Given records.
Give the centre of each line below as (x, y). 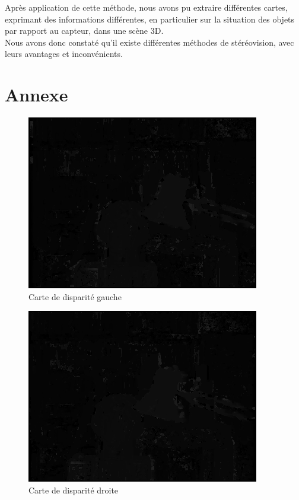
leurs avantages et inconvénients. (64, 54)
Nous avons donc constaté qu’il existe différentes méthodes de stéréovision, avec (149, 42)
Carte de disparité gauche (75, 296)
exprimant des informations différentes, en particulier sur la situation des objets (150, 19)
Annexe (36, 95)
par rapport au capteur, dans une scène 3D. (84, 31)
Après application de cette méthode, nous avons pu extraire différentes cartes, (146, 7)
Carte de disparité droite (74, 490)

What to produce. Retrieve every line above holding the word "disparité".

Reply to the exercise.
Carte de disparité gauche (75, 296)
Carte de disparité droite (74, 490)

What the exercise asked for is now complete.